Rigoberta Menchú was born in 1959 on the 9th of January in Guatemala, where she was raised in a family of Quiche (K’iche’) Indians, which is a branch of Mayan culture. Through the Catholic Church she became involved in social reform, and while she was a teenager she was noticed in women’s rights movements. Because of this she attracted the wrong attention, and aroused opposition in influential circles. As a domino effect to this involvement her family was accused of being a part of, or being sympathizers of, the guerrilla and her father Vincente was imprisoned, tortured, and accused of taking part in the execution of a local plantation owner. After he was released he joined the newly founded union called Committee of the Peasant Union (CUC). In 1979 Rigoberta’s brother was arrested, tortured and killed by the army and she herself joined the CUC. The following year, 1980, Rigoberta experienced a lot of tragedies; Vicente was killed along with other peasants in the Spanish Embassy, and shortly after her mother died after being arrested, tortured and raped.

Rigoberta became increasingly involved in CUC and taught herself more languages, besides from her native Quiché, in order to have more influence in the organization. In 1981 she had to go into hiding in Guatemala before she fled to Mexico. There she became an organizer abroad of resistance to oppression in Guatemala and struggle for the rights of Indian peasants’ rights. In 1982 Rigoberta took part in founding the United Representation of the Guatemalan Opposition (RUOG). The following year, 1983, she met the Venezuelan anthropologist Elizabeth Burgos-Debray who ended up publishing a book about her life called I, Rigoberta Menchú. This attracted considerable international attention to Rigoberta’s causes.
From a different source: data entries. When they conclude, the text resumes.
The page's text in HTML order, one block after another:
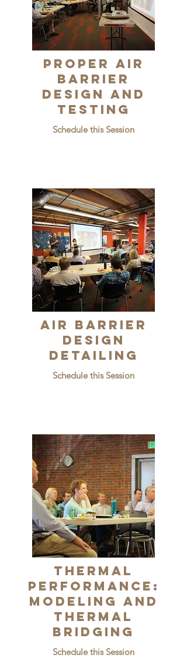
Proper Air
Barrier
Design and
Testing
Schedule this Session
Air Barrier
Design
Detailing
Schedule this Session
Thermal
Performance:
Modeling and
Thermal
Bridging
Schedule this Session

According to a press release in October 1992 the Norwegian Nobel Committee awarded Rigoberta the Nobel Peace Prize “in recognition of her work for social justice and ethno-cultural reconciliation based on respect for the rights of indigenous peoples.” This statement was followed by the argument that Guatemala has experienced “great tension between the descendants of European immigrants and the native Indian population. In the 1970s and 1980s, that tension came to a head in the large-scale repression of Indian peoples.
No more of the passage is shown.